Whereas persons often behave counterintuitively...Which to be fair, is the nature of the beast.

And dogs cannot do anything wrong because they are not programmed to.
[DavidAZZ] Mall, I would agree with Zed on this one.  Animals do not have morals or consciousness.  They are trained to be aggressive or brutal.  That is why we sue the owner of that dog and not the dog itself.
You're both completely wrong.

You might be able to say they don't have morals because morals require a conscious awareness of one's own values, but they certainly have values and emotional reactions to those values being attained or threatened.

Personality, individual character, is the opposite of programming and the higher animals show plenty.

The capability to train a dog or a dolphin or a raven proves nothing. We know humans can be trained, rather easily when you control every aspect of their life as it happens. "we" sue the dog's owner, but "we" also used to sue the owner of a slave.

Now just because society was wrong once doesn't mean it is wrong again, but you have to admit that society has a capacity for self-delusion about person-hood and it sounds exactly like that. A baseless ascription of all behavior to training and breed.

They learn, and no two think exactly alike even with almost identical nurture. That sounds more like humans than a machine. We know what machine-like animals look like, every arthropod; every fish I've ever heard of, probably true of amphibians too.


[Mall] Is there or is there not something wrong with a dog killing a defenseless person?
Yes there is something wrong with it.

We value life, but not always. They value life, but not always.

There are three ways a human can be bad:
1.) He can lack our values or refuse to abstract them. You can't prove he's bad to him, but he's bad to 'us'.
2.) He can share our values, but through lack of self-discipline or mental clarity act against those values.
3.) He can share our values, and understand what priorities and sub-values they imply, but he can make an honest mistake.

It is tradition to not condemn (3) too harshly.
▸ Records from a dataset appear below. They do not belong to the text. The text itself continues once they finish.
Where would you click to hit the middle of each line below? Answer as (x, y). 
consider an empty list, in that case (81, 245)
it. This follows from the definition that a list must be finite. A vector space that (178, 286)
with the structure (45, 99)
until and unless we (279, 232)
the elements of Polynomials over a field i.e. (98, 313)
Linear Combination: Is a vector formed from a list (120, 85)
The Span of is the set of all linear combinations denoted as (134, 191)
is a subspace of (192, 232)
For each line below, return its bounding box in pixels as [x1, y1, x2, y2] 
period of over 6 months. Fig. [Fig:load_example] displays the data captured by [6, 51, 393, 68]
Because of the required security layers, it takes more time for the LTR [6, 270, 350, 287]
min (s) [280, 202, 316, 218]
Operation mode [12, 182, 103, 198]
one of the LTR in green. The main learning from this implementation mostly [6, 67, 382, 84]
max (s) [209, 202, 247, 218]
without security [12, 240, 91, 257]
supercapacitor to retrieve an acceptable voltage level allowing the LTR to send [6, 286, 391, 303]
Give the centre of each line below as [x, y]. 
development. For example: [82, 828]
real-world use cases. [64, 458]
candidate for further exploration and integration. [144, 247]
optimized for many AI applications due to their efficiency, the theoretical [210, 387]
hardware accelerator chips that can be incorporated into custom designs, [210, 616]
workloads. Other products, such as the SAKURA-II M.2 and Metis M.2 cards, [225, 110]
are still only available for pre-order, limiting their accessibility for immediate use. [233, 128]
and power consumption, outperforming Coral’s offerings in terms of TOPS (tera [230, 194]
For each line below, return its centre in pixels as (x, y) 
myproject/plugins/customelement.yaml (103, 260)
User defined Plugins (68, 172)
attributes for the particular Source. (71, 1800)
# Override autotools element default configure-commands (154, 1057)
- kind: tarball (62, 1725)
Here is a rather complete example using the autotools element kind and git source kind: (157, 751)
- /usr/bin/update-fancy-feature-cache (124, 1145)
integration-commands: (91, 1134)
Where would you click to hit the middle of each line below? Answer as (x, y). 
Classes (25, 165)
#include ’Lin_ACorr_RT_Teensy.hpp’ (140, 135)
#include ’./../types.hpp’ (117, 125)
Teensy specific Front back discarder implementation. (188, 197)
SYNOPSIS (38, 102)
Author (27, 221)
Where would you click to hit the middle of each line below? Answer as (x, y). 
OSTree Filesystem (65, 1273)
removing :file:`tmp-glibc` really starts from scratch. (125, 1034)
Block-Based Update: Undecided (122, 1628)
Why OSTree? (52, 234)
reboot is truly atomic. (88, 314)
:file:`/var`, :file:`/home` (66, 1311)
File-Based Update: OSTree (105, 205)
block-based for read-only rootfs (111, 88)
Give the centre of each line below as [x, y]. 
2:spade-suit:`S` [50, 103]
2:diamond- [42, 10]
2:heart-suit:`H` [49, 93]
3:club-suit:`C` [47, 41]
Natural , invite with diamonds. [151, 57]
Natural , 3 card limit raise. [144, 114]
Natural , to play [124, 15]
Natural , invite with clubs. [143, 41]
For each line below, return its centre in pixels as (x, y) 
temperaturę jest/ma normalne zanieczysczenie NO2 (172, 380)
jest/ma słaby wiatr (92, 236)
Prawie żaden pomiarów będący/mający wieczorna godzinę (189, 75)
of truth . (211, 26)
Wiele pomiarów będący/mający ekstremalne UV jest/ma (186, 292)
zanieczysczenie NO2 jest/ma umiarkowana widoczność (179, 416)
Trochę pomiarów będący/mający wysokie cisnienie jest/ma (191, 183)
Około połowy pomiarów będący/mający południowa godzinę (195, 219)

It is very likely that a dog who does something evil is in category (3) but that doesn't mean evil is not a problem. It's also possible for a dog to be (1). I believe in dog sociopaths and I think many of them function just fine (like human sociopaths) because they want the food to keep coming.

There are people (people who I bet never got to know a dog) who think all animals are (1). That we project humanity on to them and it's all an act designed to increase treat output. They're clueless.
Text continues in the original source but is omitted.